### Assigned task
Write out every record again, exactly.

Segment Open

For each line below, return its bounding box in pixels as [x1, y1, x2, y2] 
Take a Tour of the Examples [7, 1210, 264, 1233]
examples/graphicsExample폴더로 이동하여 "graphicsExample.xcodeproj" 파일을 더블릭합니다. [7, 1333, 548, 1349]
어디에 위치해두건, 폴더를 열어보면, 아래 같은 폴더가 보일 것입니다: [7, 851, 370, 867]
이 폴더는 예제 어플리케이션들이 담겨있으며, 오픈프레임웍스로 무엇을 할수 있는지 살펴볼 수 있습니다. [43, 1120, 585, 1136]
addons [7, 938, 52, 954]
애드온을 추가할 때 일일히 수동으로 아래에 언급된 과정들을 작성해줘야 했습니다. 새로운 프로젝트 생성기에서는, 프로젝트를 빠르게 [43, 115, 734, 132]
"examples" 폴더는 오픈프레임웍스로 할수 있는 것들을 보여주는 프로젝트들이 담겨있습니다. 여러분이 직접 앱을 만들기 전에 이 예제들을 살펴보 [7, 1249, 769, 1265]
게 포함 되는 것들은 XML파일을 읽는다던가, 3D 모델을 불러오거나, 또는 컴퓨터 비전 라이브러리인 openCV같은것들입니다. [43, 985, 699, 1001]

Segment Closed

### Result of this task
For each line below, return its bounding box in pixels as [x1, y1, x2, y2] 
Take a Tour of the Examples [7, 1210, 264, 1233]
examples/graphicsExample폴더로 이동하여 "graphicsExample.xcodeproj" 파일을 더블릭합니다. [7, 1333, 548, 1349]
어디에 위치해두건, 폴더를 열어보면, 아래 같은 폴더가 보일 것입니다: [7, 851, 370, 867]
이 폴더는 예제 어플리케이션들이 담겨있으며, 오픈프레임웍스로 무엇을 할수 있는지 살펴볼 수 있습니다. [43, 1120, 585, 1136]
addons [7, 938, 52, 954]
애드온을 추가할 때 일일히 수동으로 아래에 언급된 과정들을 작성해줘야 했습니다. 새로운 프로젝트 생성기에서는, 프로젝트를 빠르게 [43, 115, 734, 132]
"examples" 폴더는 오픈프레임웍스로 할수 있는 것들을 보여주는 프로젝트들이 담겨있습니다. 여러분이 직접 앱을 만들기 전에 이 예제들을 살펴보 [7, 1249, 769, 1265]
게 포함 되는 것들은 XML파일을 읽는다던가, 3D 모델을 불러오거나, 또는 컴퓨터 비전 라이브러리인 openCV같은것들입니다. [43, 985, 699, 1001]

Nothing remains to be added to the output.